= Beginning of Section =

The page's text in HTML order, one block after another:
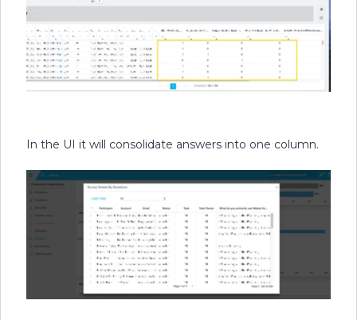
In the UI it will consolidate answers into one column.
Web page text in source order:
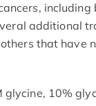
additional
that have
glycine, 10%
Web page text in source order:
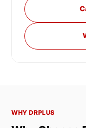
WHY DRPLUS
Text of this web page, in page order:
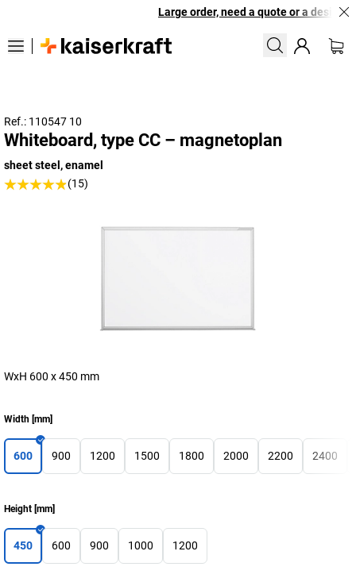
Large order, need a quote or a
Ref.: 110547 10
Whiteboard, type CC – magnetoplan
sheet steel, enamel
(15)
WxH 600 x 450 mm
Width [mm]
600 900 1200 1500 1800 2000 2200 2400
Height [mm]
450 600 900 1000 1200
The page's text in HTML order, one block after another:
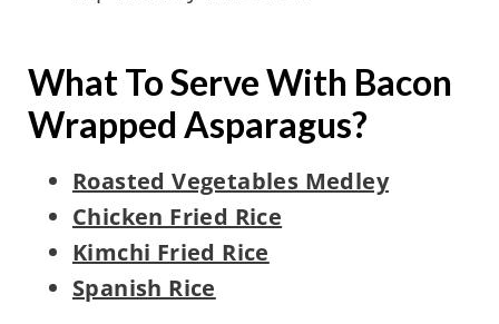
What To Serve With Bacon
Wrapped Asparagus?
Roasted Vegetables Medley
Chicken Fried Rice
Kimchi Fried Rice
Spanish Rice
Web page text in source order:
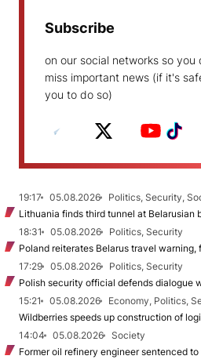
Subscribe
on our social networks so you
miss important news (if it's
you to do so)
19:17 05.08.2026
Politics, Security,
Lithuania finds third tunnel at Belarusian
18:31
05.08.2026
Politics, Security
Poland reiterates Belarus travel
17:29
05.08.2026
Politics, Security
Polish security official defends dialogue
15:21
05.08.2026
Economy, Politics,
Wildberries speeds up construction of
14:04
05.08.2026
Society
Former oil refinery engineer sentenced

= End of Section =

§ Aim of the task: Output the entries above exactly, without their pictures.

§ Output for this exercise:
The page's text in HTML order, one block after another:
In the UI it will consolidate answers into one column.
Web page text in source order:
additional
that have
glycine, 10%
Web page text in source order:
WHY DRPLUS
Text of this web page, in page order:
Large order, need a quote or a
Ref.: 110547 10
Whiteboard, type CC – magnetoplan
sheet steel, enamel
(15)
WxH 600 x 450 mm
Width [mm]
600 900 1200 1500 1800 2000 2200 2400
Height [mm]
450 600 900 1000 1200
The page's text in HTML order, one block after another:
What To Serve With Bacon
Wrapped Asparagus?
Roasted Vegetables Medley
Chicken Fried Rice
Kimchi Fried Rice
Spanish Rice
Web page text in source order:
Subscribe
on our social networks so you
miss important news (if it's
you to do so)
19:17 05.08.2026
Politics, Security,
Lithuania finds third tunnel at Belarusian
18:31
05.08.2026
Politics, Security
Poland reiterates Belarus travel
17:29
05.08.2026
Politics, Security
Polish security official defends dialogue
15:21
05.08.2026
Economy, Politics,
Wildberries speeds up construction of
14:04
05.08.2026
Society
Former oil refinery engineer sentenced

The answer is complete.